For instance, a fintech may see an opportunity to allow, the lessor to communicate directly to dealerships, insurers or other third parties, through its software. The potential for a platform is likely to pique the interest of non-manufacturers, Shankar says, which see value in participating to the subscription model, rather than offering it themselves.

BUILDING, NOT REPLACING
Subscription builds on the leasing experience, but does not necessarily replace it. “Drivers who are used to leasing in the mainstream market will not give it up,” says Shankar. “The likes of Ford will continue to work with dealerships to offer 24- and 36-month leases; they will not want to dilute this.”

Rather, subscriptions are being piloted as a complementary offer to more established car finance products. Shankar says US-based executives he has spoken with see “low-lease penetration states [as] the key targets”.

“They see customers that still cannot afford to lease a vehicle, and whose only option is to buy one,” he says. “[With subscriptions they] are looking at converting a vehicle that would sit idle in a dealership lot, and make it available to a customer who does not have a credit history, but has the affordability.”

The strategy for Europe, where the subscription playing field is younger, could take either direction, says Octavian Chelu, principal consultant of fleet and leasing, also at Frost & Sullivan.

“It will be interesting to see if, after the US experience, the same companies are going to enter the European market through countries with low leasing penetration – so maybe start with Central and Eastern Europe.

Or maybe they will decide go through the big markets, like the UK, Germany and the Netherlands, because there is a culture around new vehicle solutions, financing and mobility.”In any case, OEMs are finding a major contender in noncarmakers when it comes to Europe.
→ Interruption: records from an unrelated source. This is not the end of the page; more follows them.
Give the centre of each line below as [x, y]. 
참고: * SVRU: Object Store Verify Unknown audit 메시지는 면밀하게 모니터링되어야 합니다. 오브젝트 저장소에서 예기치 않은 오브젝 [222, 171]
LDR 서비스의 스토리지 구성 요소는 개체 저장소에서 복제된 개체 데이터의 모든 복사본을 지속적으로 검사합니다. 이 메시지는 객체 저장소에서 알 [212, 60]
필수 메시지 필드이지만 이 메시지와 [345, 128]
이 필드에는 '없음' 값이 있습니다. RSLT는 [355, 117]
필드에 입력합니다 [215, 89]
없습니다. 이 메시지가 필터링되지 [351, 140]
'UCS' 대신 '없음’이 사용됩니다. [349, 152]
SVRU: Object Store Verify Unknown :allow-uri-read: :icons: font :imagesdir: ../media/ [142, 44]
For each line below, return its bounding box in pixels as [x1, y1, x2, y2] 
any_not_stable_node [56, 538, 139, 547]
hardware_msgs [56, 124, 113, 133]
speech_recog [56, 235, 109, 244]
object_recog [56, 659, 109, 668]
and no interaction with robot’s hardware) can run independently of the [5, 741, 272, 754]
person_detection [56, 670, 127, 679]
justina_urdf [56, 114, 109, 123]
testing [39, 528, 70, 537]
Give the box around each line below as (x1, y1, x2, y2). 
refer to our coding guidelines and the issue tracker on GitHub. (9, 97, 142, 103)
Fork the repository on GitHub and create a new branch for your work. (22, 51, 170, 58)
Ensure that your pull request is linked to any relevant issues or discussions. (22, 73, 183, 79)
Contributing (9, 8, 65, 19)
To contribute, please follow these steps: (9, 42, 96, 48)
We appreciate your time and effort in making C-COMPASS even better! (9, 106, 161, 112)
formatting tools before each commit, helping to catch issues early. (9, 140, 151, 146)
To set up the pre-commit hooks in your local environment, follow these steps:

A prime example is LeasePlan, where Chelu worked until 2017.

“It has launched [retail platform] Carnext. com, and is reselling end-of-contract vehicles on a subscription basis,” he notes. “It is something new, and it came out of a leasing company – which I would say shows us the big leasing players can also find a way to adapt subscriptions to their existing business model.”

The advantage for LeasePlan is twofold. As a leasing company, it monitors the condition of its vehicles very closely, meaning that when a car is remarketed on a subscription basis, it is going to have a clean slate.
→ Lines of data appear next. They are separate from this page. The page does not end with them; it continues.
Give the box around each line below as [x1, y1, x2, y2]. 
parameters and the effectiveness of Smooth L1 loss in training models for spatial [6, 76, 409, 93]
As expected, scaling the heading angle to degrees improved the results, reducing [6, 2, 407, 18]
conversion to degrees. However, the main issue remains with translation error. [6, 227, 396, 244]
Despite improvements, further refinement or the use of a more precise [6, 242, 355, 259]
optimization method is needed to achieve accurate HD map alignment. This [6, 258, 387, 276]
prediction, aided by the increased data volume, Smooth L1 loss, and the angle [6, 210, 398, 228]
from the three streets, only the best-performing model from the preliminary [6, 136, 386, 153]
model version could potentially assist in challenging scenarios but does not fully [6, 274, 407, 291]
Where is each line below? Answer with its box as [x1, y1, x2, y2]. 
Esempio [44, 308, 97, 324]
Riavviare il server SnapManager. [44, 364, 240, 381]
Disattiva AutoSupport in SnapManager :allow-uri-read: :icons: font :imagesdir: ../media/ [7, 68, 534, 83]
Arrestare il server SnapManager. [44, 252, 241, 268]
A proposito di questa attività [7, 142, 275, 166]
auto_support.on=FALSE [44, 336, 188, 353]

Additionally, using second-hand stock allows for a substantially lower price point than in the case of high-end carmakers. “It will be interesting to see if [LeasePlan] is willing to take it one step further, [to] new vehicles or any other product mix,” says Chelu.

Whatever strategy OEMs and distributors choose, they are set on tapping into a newfound gap in mobility demand. “I think it has a future; there is a place for it,” says Chelu. “You do have a lot of people in need of a seasonal vehicle, or who do not want to be tied to a long-term solutions. I think this kind of mentality is going to grow more and more with the new generation.”